Why can’t we be friends?

By Collin Bryant | Columnist

The age-old statement “we’re just friends” is met with much skepticism in our culture. For whatever reason, people can’t seem to believe that two people of the opposite sex can have an ongoing friendship without any romantic interest. This logic is simply flawed; men and women are perfectly capable of establishing long-term, platonic friendships.

At best, this misguided notion could be seen as a concept that hasn’t adapted to the changing times. The social construct of what was normal and common between men and women must be adjusted. At one time, men were expected to be in the workplace while women were expected to be at home. These past expectations left men and women meeting up with one another at any given time with romantic intentions. Just as the narrative of expectations for men and women has changed dramatically throughout recent history, so should outdated notions like the expectations for friendships.

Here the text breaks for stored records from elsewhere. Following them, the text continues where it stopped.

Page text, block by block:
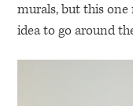
murals, but this one
idea to go around
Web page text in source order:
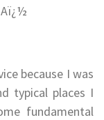
because I was
typical places I
fundamental
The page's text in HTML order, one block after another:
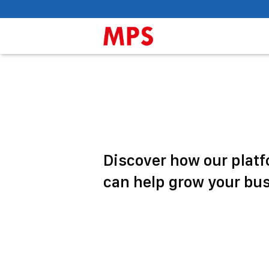
Discover how our
can help grow your
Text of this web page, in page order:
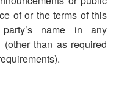
of or the terms of this
’s name in any
than as required
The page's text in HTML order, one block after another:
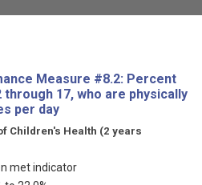
Measure #8.2: Percent
17, who are physically
per day
Children's Health (2 years
met indicator
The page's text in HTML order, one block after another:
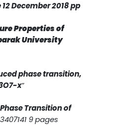
December 2018 pp
Properties of
University
phase transition,
O7-x”
Transition of
9 pages
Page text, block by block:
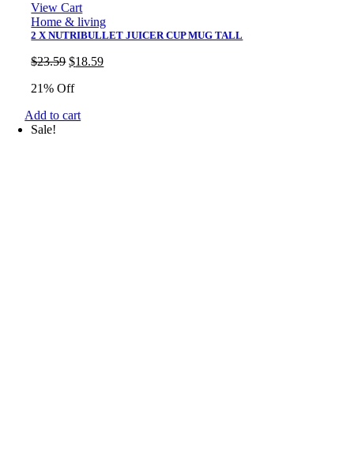
View Cart
Home & living
2 X NUTRIBULLET JUICER CUP MUG TALL
$23.59 Original
was:
$18.59Current
21% Off
Add to cart
Sale!
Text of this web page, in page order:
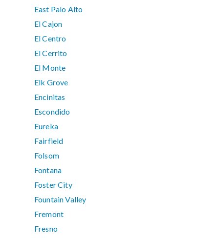
East Palo Alto
El Cajon
El Centro
El Cerrito
El Monte
Elk Grove
Encinitas
Escondido
Eureka
Fairfield
Folsom
Fontana
Foster City
Fountain Valley
Fremont
Fresno
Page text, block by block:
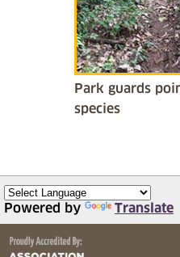
Park guards
species
Powered by Translate
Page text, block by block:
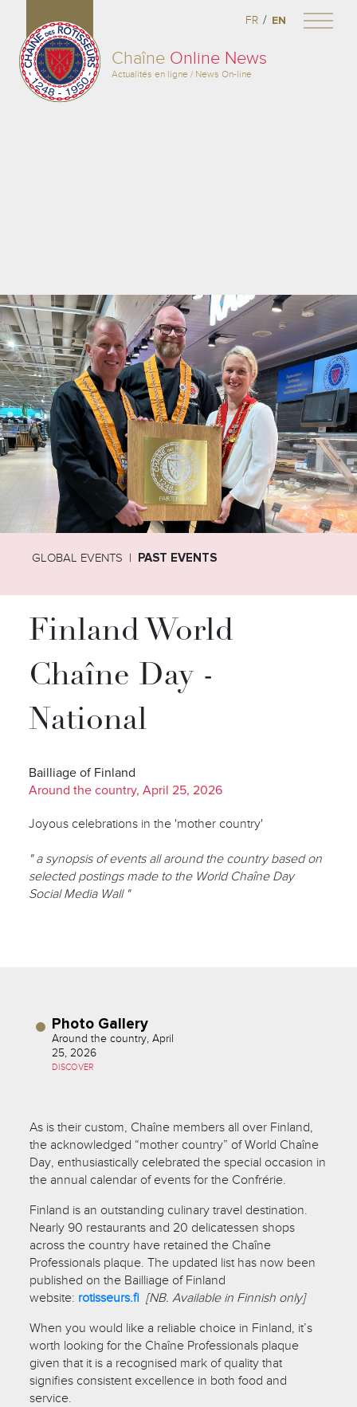
Chaîne Online News
Actualités en ligne / News On-line
FR / EN
GLOBAL EVENTS PAST EVENTS
Finland World
Chaîne Day -
National
Bailliage of Finland
Around the country, April 25, 2026
Joyous celebrations in the 'mother country'
" a synopsis of events all around the country based on
selected postings made to the World Chaîne Day
Social Media Wall "
Photo Gallery
Around the country, April
25, 2026
DISCOVER
As is their custom, Chaîne members all over Finland,
the acknowledged “mother country” of World Chaîne
Day, enthusiastically celebrated the special occasion in
the annual calendar of events for the Confrérie.
Finland is an outstanding culinary travel destination.
Nearly 90 restaurants and 20 delicatessen shops
across the country have retained the Chaîne
Professionals plaque. The updated list has now been
published on the Bailliage of Finland
website: rotisseurs.fi [NB. Available in Finnish only]
When you would like a reliable choice in Finland, it’s
worth looking for the Chaîne Professionals plaque
given that it is a recognised mark of quality that
signifies consistent excellence in both food and
service.
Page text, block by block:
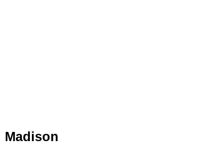
Madison

Camille Chatterjee of Psychology Today said in a recent article that the shift in our cultural social expectations are leading psychologists to send forth a new message.

“Though it may be tricky, men and women can successfully become close friends,” Chatterjee said. “What’s more, there are good reasons for them to do so.”

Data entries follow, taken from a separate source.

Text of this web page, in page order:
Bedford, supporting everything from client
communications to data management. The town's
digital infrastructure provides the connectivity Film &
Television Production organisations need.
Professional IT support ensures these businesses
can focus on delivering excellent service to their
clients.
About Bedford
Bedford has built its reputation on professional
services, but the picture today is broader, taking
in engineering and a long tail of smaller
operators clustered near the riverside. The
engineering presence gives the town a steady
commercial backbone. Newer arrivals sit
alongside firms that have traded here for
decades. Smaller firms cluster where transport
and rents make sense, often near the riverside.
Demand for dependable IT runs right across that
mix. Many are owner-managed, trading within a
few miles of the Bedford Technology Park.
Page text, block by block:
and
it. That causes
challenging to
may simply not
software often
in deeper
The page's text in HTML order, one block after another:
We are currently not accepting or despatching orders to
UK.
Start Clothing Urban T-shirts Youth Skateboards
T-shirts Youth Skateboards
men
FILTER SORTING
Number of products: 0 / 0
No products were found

Sure, people will face challenges while trying to properly build these relationships, ranging from defining the relationship as purely friendly, overcoming any possible attraction, establishing equality and dealing with public opinions.

Media has also played a part in shaping the common ideologies and opinions surrounding true friendship. Television programs like “Friends,” for instance, with archetypal characters like Chandler and Monica, or movies like “When Harry Met Sally,” set a misleading standard for the way cross-sexual friendships ultimately develop. If people are able to recognize they don’t have to follow these crafted standards as a mean for operating with other people, they are much more likely to see the freedoms they have to build pure friendships with members of the opposite sex.

However, trying to overcome these obstacles can be worth it in the long haul. Purely platonic friendships have the ability to add new insights and perspectives without fear of bias. While it’s unfair to say men and women are completely the same or different, they do possess varying amounts of shared and divergent qualities. This blend of similarity and difference between genders has the ability to build a more developed and well-rounded person when they are shared in a friendship.

These co-ed friendships without any strings attached are attainable through focus and healthy foundations. Stop relying on old movies and social media to dictate the type of friendships we’re allowed to have. Friendship can be a beautiful thing; encouraging, healthy, and kind friends should be sought after and treasured. However, it is up to you to craft that friendship and to avoid the common obstacles that plague healthy development. These type of friendships should be sought out, regardless of whether that individual is the opposite sex or not.

Collin Bryant is a junior journalism major from Montgomery.